Non-GAAP revenue: Excludes the impact of purchase accounting adjustments for the acquisition of EVault.
Non-GAAP gross margin: Excludes the impact of purchase accounting adjustments, amortization expense on intangible assets, stock-based
compensation expense, and acquisition-related expense.
Non-GAAP net income (loss) and non-GAAP net income (loss) per share: Non-GAAP net income (loss) and non-GAAP net income (loss) per share
excludes the impact of purchase accounting adjustments, amortization expense on intangible assets, stock-based compensation expense, litigation-
related expense, restructuring-related expense, acquisition-related expense, hostile takeover-related expense, CEO transition expense, and the income
tax effect of non-GAAP adjustments.
Non-GAAP operating expense: Excludes amortization expense on intangible assets, stock-based compensation expense, litigation related expense,
restructuring-related expense, acquisition-related expense, hostile takeover-related expense, and CEO transition expense.

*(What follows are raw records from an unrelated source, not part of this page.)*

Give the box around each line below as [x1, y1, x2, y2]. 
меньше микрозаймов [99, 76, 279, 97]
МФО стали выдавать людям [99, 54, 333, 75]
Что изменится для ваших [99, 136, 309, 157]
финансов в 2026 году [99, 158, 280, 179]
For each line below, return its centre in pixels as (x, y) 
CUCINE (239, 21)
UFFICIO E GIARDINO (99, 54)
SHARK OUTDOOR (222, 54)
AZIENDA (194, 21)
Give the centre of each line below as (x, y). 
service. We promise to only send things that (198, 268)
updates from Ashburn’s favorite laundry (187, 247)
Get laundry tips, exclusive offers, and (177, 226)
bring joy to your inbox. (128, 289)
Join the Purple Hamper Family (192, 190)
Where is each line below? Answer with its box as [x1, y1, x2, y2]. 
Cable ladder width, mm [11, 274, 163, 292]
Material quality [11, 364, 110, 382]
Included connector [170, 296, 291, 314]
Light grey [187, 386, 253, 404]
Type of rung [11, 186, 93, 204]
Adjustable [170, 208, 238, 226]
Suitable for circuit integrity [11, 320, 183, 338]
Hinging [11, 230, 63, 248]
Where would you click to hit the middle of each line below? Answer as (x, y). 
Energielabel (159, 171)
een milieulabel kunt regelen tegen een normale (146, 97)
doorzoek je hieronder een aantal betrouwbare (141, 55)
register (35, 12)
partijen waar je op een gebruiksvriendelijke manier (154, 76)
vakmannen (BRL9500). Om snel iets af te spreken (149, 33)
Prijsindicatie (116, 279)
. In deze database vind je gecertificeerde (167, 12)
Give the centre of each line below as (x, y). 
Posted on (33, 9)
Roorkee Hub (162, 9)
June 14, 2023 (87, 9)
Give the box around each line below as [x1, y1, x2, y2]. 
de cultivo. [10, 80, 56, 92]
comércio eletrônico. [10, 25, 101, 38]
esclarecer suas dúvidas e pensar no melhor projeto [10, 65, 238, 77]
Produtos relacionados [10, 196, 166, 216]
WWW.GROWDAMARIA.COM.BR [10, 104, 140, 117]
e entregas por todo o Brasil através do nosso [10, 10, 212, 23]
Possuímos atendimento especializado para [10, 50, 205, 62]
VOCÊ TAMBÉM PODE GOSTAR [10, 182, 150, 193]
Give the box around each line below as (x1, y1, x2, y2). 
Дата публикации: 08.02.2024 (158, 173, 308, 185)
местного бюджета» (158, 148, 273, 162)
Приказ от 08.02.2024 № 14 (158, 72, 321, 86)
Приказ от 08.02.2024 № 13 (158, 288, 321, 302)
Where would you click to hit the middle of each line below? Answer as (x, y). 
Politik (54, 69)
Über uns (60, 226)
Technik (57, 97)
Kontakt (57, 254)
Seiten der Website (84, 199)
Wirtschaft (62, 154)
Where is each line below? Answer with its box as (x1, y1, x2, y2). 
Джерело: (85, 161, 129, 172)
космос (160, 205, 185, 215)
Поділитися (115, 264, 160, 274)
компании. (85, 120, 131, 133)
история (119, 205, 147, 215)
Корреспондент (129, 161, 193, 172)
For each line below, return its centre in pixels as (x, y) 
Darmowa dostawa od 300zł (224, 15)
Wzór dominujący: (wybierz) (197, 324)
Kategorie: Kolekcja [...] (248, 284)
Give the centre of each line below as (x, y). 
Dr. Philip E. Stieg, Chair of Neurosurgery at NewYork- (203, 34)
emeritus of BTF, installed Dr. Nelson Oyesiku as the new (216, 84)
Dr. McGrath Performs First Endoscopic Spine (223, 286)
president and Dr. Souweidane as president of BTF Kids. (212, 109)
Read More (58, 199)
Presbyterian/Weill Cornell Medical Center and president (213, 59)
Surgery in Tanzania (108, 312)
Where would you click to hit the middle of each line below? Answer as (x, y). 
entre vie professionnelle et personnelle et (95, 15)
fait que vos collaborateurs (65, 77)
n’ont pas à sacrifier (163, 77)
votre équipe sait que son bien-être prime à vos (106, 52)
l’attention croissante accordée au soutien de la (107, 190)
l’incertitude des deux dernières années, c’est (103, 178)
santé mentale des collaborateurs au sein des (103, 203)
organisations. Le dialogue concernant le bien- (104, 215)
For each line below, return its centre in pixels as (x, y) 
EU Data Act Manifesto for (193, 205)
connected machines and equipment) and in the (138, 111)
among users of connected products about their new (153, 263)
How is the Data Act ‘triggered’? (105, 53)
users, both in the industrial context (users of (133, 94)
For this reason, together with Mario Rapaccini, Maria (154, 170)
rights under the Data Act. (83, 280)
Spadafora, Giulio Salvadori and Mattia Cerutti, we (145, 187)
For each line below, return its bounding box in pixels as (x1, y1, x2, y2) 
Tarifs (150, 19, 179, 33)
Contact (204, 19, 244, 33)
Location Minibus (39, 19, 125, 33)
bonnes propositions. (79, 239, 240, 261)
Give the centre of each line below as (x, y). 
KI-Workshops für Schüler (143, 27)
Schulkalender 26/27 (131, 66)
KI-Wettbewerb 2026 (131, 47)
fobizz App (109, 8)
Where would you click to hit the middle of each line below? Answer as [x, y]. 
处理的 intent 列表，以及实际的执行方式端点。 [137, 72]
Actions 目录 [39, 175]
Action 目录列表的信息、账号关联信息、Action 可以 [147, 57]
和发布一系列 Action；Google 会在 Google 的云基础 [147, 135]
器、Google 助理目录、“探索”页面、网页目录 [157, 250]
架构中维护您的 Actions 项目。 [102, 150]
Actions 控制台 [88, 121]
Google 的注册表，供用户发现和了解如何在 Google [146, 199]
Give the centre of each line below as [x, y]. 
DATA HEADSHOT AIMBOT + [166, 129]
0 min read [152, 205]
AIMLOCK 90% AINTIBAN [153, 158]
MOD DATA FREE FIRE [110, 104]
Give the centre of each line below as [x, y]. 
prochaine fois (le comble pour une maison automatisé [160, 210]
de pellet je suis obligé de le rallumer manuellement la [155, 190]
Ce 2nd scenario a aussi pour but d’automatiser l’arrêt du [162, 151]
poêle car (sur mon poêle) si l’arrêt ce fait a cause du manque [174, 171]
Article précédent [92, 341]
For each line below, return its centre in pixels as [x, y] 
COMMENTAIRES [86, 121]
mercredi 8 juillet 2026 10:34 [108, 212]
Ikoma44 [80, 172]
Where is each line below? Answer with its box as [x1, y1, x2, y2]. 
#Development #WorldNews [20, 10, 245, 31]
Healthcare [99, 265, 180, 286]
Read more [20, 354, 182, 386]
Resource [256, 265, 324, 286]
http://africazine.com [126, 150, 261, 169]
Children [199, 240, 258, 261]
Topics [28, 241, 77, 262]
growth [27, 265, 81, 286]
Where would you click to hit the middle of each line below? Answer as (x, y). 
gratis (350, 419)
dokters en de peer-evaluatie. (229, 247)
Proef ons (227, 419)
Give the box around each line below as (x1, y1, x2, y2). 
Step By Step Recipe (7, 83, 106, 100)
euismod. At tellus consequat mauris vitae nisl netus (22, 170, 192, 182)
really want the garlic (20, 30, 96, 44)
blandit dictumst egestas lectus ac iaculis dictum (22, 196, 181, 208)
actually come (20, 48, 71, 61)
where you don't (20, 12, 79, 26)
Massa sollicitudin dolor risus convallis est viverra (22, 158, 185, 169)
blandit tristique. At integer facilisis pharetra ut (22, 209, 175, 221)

Adjusted Free cash flow: Adjusted free cash flow is calculated by subtracting the cash paid for the purchase of property and equipment and adding the
payments related to corporate headquarter relocation, acquisition-related payments, hostile takeover-related payments, CEO transition payments,
restructuring-related payments, litigation-related payments and the cash portion of the lease exit charge from net cash provided by operating activities.